Active clinical trials for "Asthma"

Objectives in this study is to compare the change of lung function after 24 months from baseline between the two groups; one is the patient group who decided to start biologics treatment, and another is the patient group who decided to start non-biologics treatment. The target patients are the adult uncontrolled severe asthma patients.

A significant percentage of patients with asthma and COPD do not use their inhalers properly. Experts recommend that in patients with obstructive lung diseases, inhalation technique and patient adherence should be evaluated at every visit. The assessment of inhalation skills depends on the method of evaluation. There are few different methods of assessment of inhalation technique, however none of them is recommended as the most accurate. Therefore, the aim of the study is: to compare three different methods of assessment of inhalation technique in patients with asthma and COPD. These methods include: Checklist of mistakes in inhalation technique (including critical mistakes) 4 grade scale of inhalation technique Assessment by Vitalograph®AIM (Aerosol Inhaling Monitor) to analyze the influence of Vitalograph®AIM based inhalation technique training on inhalation skills One hundred and thirty patients with asthma or COPD, who use inhaled medication on a regular basis will be enrolled. Inhalation technique will be evaluated by two observers independently at the same time with all three methods (checklist, 4 grade scale, Vitalograph®AIM). To compare these methods, the investigators will analyze method reliability and validity. Additionally, inhalation technique will be evaluated 30 minutes after Vitalograph®AIM based training to analyze the potential benefit of its application in practicing inhalation skills.

This is a multi-center study to evaluate fractional exhaled nitric oxide (FeNO) measured with the Vivatmo pro in adult and pediatric subjects.

The study is a randomized, crossover meal-replacement pilot intervention to determine feasibility of a larger scale dietary trial in asthma and gather preliminary evidence for the impact of a healthy diet on asthma outcomes.
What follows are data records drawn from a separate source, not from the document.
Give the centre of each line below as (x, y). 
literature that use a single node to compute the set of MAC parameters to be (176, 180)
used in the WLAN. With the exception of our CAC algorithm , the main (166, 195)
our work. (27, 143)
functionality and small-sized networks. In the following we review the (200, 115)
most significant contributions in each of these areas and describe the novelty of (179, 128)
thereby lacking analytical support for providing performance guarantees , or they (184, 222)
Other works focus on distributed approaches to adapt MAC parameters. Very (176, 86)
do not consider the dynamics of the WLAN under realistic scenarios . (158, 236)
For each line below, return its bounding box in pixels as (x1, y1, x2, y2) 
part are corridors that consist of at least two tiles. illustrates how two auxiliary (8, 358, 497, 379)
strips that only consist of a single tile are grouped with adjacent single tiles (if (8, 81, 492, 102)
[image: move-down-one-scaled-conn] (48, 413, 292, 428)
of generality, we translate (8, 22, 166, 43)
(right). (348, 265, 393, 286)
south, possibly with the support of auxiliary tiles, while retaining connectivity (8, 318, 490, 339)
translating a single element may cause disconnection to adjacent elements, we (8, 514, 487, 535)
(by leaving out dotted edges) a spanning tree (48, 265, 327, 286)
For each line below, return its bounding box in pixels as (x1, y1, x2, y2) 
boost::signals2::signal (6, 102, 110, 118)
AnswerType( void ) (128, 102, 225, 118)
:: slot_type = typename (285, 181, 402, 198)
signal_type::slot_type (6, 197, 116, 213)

Participants with doctor-diagnosed asthma were randomized to crossover trial of a 4-week dietary intervention or usual diet with a 4-week washout period. During the dietary intervention, all meals and snacks were provided by the study.

This study is aimed to assess the correct real-world use of an autoinjector for the repeat self-administration of mepolizumab SC, so to improve subject / physician convenience and to enable repeat dose self injection themselves or via caregivers. This Phase III study will be an open-label, single-arm, repeat-dose, multi-centre study of mepolizumab liquid drug product in autoinjector (100 milligrams [mg]) administered subcutaneously (SC) every 4 weeks (3 doses) in subjects with severe eosinophilic asthma. Subjects will receive 100 mg mepolizumab SC as a single injection that is self-administered in the thigh, abdomen or administered in the upper arm (caregiver only). Each subject will participate in the study for up to 18 weeks including pre-screening visit, a screening visit and a 12-week treatment period which concludes with end of study assessments (Visit 5) 4 weeks after the last dose of mepolizumab. Approximately 158 subjects will be enrolled in the study.
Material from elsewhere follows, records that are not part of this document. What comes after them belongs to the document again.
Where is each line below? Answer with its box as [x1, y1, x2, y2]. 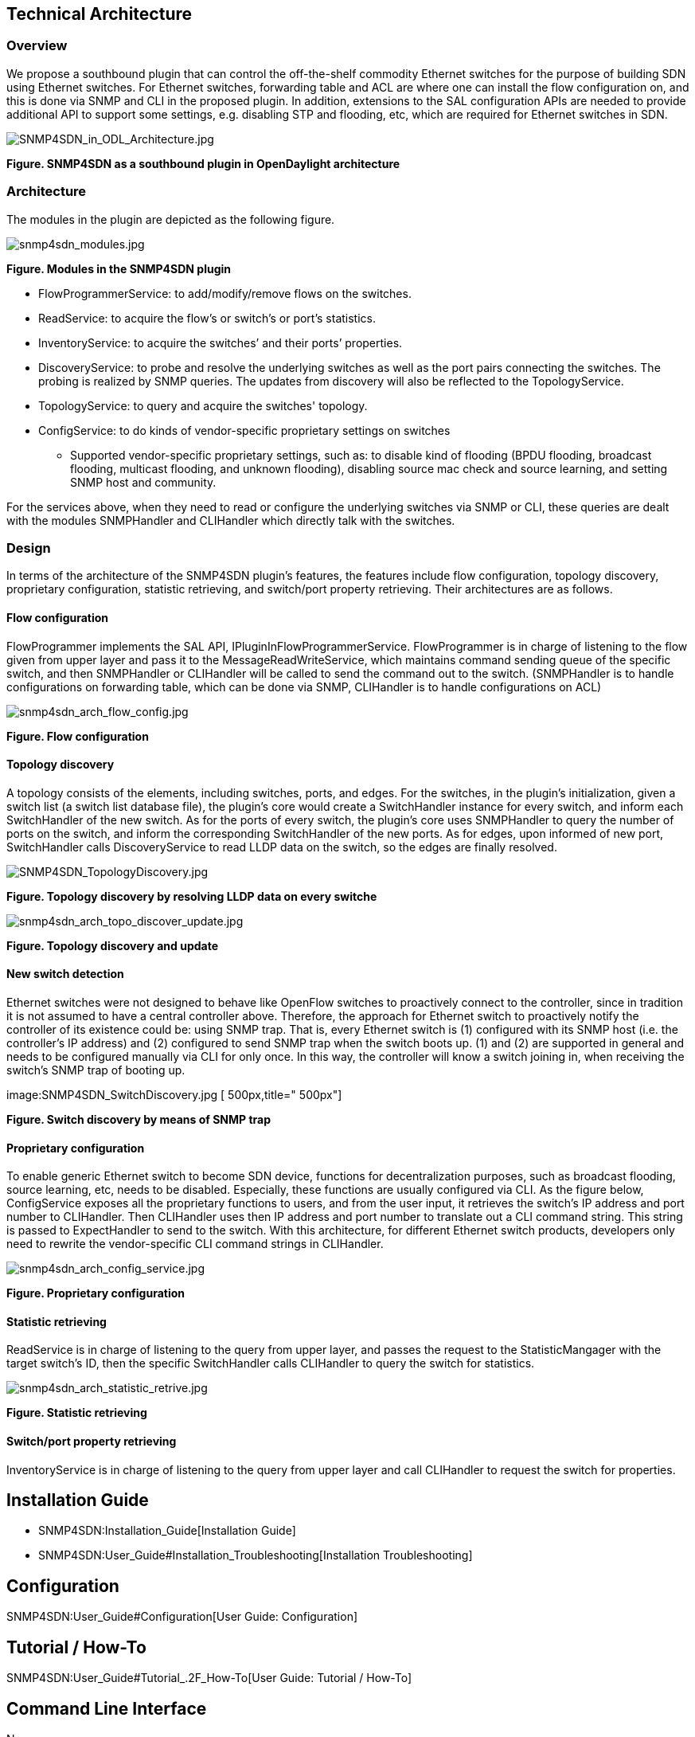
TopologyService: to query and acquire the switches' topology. [38, 398, 368, 413]
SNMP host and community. [70, 475, 217, 489]
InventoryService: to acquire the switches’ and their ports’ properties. [38, 335, 403, 350]
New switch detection [6, 967, 124, 981]
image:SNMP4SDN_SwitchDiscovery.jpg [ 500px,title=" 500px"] [6, 1087, 342, 1101]
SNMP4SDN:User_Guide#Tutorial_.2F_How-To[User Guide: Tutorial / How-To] [6, 1671, 412, 1685]
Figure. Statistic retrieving [6, 1406, 147, 1420]
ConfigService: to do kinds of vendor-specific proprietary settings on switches [38, 423, 451, 437]
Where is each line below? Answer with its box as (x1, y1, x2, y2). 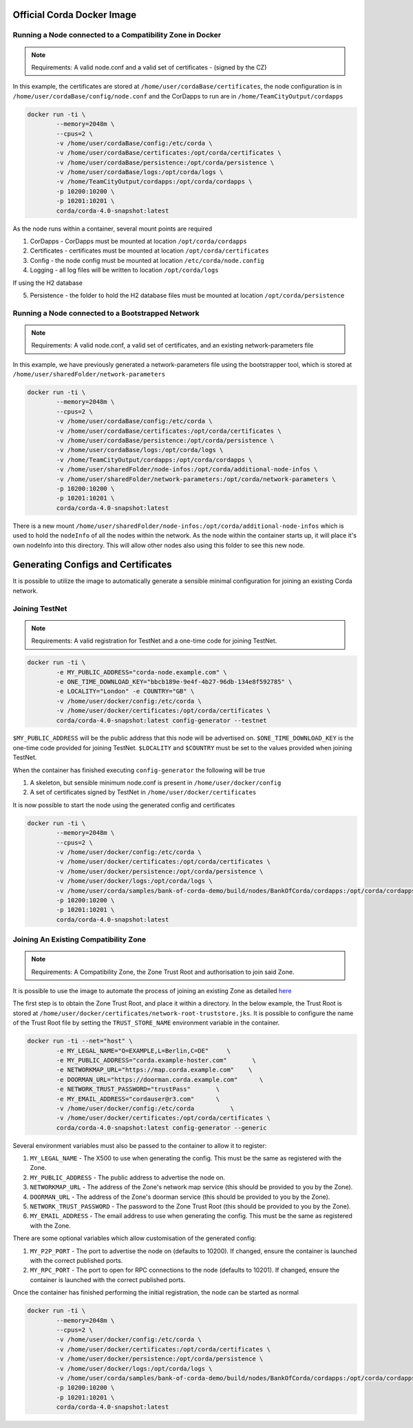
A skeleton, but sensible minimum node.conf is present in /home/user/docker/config (30, 778, 282, 787)
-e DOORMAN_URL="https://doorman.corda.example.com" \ (56, 1076, 264, 1083)
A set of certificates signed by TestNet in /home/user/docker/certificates (30, 788, 257, 796)
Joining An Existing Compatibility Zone (12, 935, 147, 944)
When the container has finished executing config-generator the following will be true (12, 766, 266, 774)
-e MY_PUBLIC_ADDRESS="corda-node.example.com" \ (56, 668, 227, 676)
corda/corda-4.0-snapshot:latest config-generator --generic (56, 1124, 267, 1131)
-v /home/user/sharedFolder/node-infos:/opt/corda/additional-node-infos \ (56, 465, 318, 473)
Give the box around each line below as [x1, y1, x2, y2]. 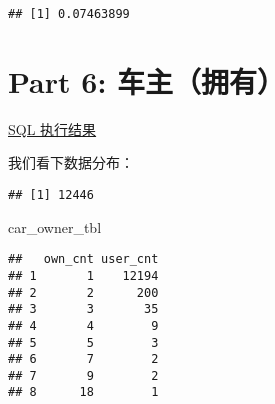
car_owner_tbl [8, 216, 102, 237]
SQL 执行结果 [8, 118, 97, 139]
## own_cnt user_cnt [8, 252, 159, 267]
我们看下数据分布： [8, 152, 134, 173]
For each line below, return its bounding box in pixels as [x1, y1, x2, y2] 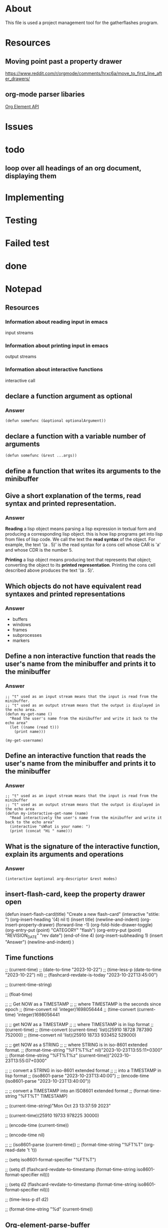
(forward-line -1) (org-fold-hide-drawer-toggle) [55, 921, 153, 927]
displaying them [5, 171, 56, 180]
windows [12, 622, 31, 627]
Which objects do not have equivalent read [5, 582, 141, 590]
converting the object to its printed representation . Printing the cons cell [5, 562, 156, 568]
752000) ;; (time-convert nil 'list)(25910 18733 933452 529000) [5, 1032, 136, 1038]
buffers [12, 616, 27, 622]
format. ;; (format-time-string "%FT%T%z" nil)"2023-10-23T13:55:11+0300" [5, 1047, 162, 1053]
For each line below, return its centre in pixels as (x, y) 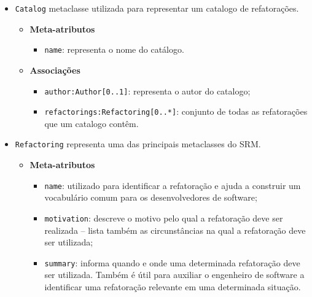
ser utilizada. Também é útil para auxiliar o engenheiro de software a (174, 275)
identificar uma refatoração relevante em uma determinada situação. (173, 287)
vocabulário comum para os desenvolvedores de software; (151, 197)
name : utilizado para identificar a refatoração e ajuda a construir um (173, 185)
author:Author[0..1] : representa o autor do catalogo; (147, 91)
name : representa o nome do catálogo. (114, 49)
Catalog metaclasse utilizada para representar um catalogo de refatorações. (157, 8)
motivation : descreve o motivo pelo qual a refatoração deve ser (164, 218)
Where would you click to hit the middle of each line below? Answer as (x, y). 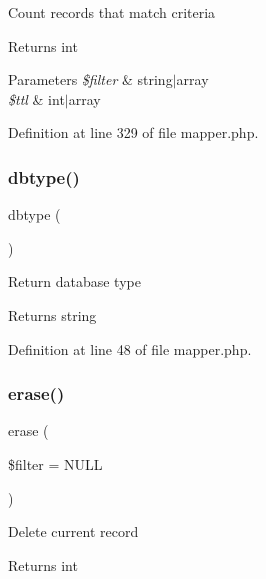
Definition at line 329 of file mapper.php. (133, 132)
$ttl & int (36, 98)
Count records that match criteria (112, 12)
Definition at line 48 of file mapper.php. (130, 348)
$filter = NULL (55, 463)
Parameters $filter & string (90, 79)
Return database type (74, 281)
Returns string (52, 314)
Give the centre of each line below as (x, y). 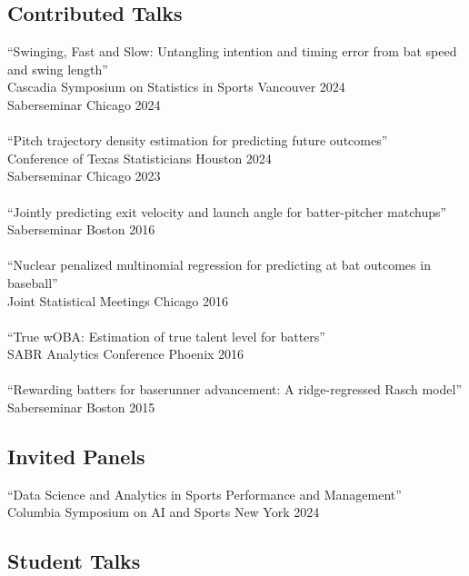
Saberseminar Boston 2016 (81, 229)
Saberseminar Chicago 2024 (84, 104)
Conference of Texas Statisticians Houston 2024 (140, 158)
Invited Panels (76, 457)
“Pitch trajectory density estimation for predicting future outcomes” (198, 140)
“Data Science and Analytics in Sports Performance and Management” (205, 494)
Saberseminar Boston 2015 (81, 407)
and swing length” (58, 69)
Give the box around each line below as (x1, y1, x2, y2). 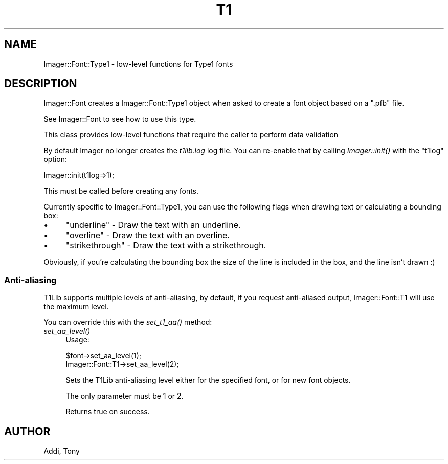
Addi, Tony (43, 447, 80, 456)
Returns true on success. (65, 407, 150, 416)
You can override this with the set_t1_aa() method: (43, 318, 212, 327)
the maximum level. (43, 302, 109, 311)
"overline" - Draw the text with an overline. (65, 230, 230, 241)
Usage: (65, 335, 89, 344)
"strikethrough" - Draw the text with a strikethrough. (65, 240, 266, 251)
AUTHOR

The clinical trial is designed to evaluate the non-inferiority of CHF1535 100/6 µg NEXThaler versus CHF1535 100/6 µg pMDI on the onset of relief from methacholine-induced bronchospasm, in terms of pulmonary function (i.e. change in Forced Expiratory Volume in the 1st second, FEV1, from baseline to 5 min after study drug intake) in asthmatic patients.

Our overall objective is to model a pediatric Acute Asthma Clinical Decision Rule (ADR) for personalized medicine by identification of treatment-response phenotypes that are important determinants of outcome. The Specific Aim of this study is to determine the feasibility of this approach by enrolling a pilot cohort of 16 participants in this DBRCT of 4 different albuterol treatment regimens, 2 of which will use 10mg/hr and 2 of which will use 25mg/hr. Within these dosages there will be a pulsed-treatment regimen and a continuous regimen.
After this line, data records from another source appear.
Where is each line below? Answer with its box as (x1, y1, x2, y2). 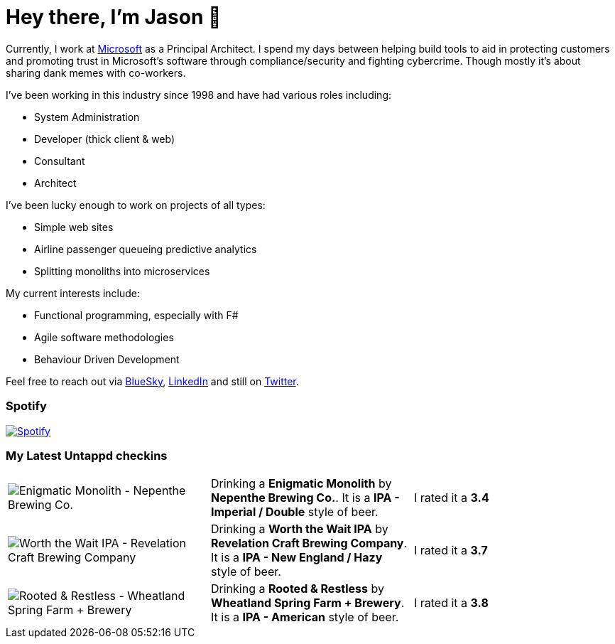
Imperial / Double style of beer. (210, 505, 379, 520)
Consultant (34, 154, 85, 167)
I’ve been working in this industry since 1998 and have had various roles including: (6, 88, 391, 101)
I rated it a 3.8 (413, 596, 489, 611)
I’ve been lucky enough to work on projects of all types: (6, 198, 266, 211)
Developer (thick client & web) (34, 132, 175, 145)
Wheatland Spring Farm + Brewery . (210, 596, 405, 611)
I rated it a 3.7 (413, 543, 488, 558)
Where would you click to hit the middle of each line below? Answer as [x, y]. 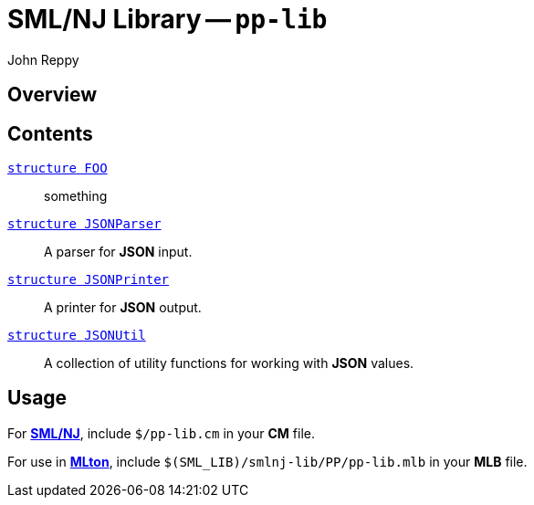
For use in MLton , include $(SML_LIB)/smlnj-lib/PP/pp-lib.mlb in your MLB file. [267, 461]
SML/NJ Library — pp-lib [168, 19]
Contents [50, 133]
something [76, 196]
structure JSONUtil [77, 336]
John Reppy [43, 59]
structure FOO [58, 168]
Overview [52, 95]
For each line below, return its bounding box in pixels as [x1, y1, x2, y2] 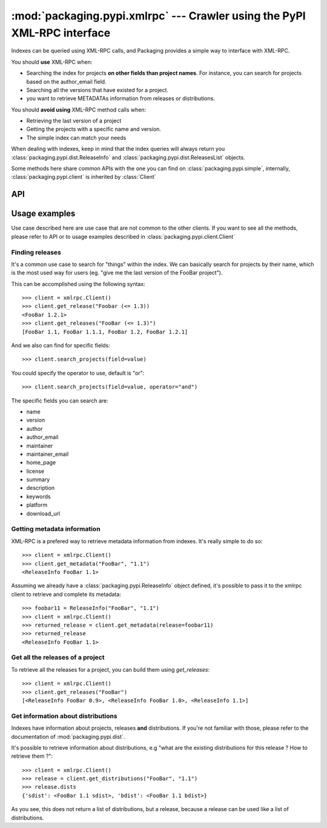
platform [26, 501, 48, 509]
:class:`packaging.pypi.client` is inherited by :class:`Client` [11, 173, 156, 181]
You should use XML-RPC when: [11, 58, 93, 65]
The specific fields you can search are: [11, 397, 108, 404]
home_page [26, 459, 56, 466]
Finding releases [11, 248, 62, 256]
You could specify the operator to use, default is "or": [11, 369, 145, 376]
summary [26, 476, 50, 483]
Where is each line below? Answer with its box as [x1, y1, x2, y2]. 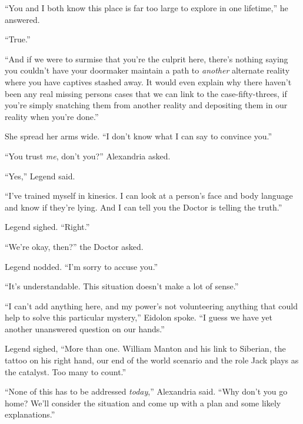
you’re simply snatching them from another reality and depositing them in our [5, 99, 288, 111]
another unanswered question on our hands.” [5, 322, 165, 335]
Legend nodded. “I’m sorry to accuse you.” [5, 260, 158, 272]
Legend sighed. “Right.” [5, 221, 90, 233]
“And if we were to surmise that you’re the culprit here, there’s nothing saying [5, 52, 288, 65]
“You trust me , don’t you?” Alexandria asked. [5, 149, 171, 162]
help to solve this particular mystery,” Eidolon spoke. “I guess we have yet [5, 311, 272, 323]
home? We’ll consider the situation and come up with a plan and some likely [5, 396, 281, 409]
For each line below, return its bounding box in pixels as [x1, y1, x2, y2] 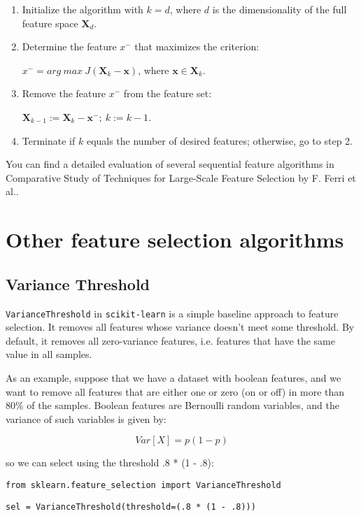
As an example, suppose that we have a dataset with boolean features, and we [6, 370, 341, 385]
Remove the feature [22, 86, 106, 101]
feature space [22, 15, 78, 30]
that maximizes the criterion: [134, 39, 260, 54]
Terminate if [22, 133, 76, 148]
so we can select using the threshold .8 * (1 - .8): [6, 455, 214, 470]
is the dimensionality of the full [212, 2, 347, 16]
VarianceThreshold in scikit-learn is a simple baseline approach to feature [6, 306, 339, 320]
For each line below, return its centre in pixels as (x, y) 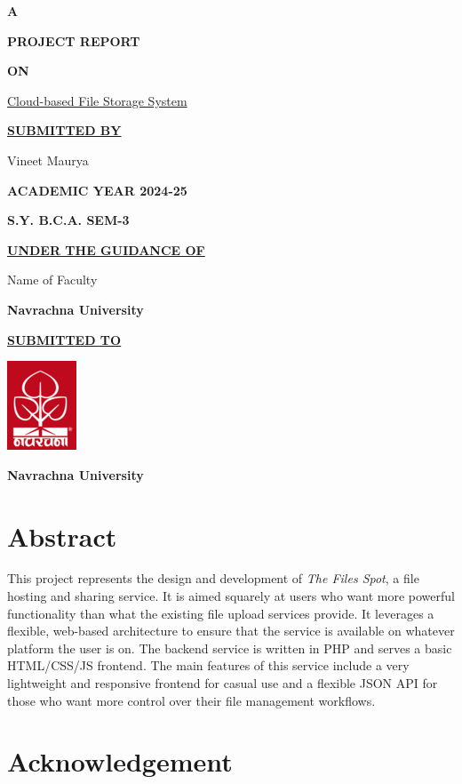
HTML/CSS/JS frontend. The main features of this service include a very (208, 665)
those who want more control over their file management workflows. (191, 700)
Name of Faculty (52, 280)
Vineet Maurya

The aim of this study is to verify MNT time of onset of protection against EIB in asthmatic children by evaluating different time intervals between dosing and challenge, after a single-dose and after three days of once a day MNT administration.

The primary objective will be to compare the Eurofarma and Alenia formulations regarding their impact on the pulmonary function of mild to moderate persistent asthma patients and the secondary objective will be to compare the three study formulations regarding the clinical control of the symptoms and the patients' compliance to the treatment.

The primary objective will be to compare the impact of the study formulations on pulmonary function in persistent asthma carriers.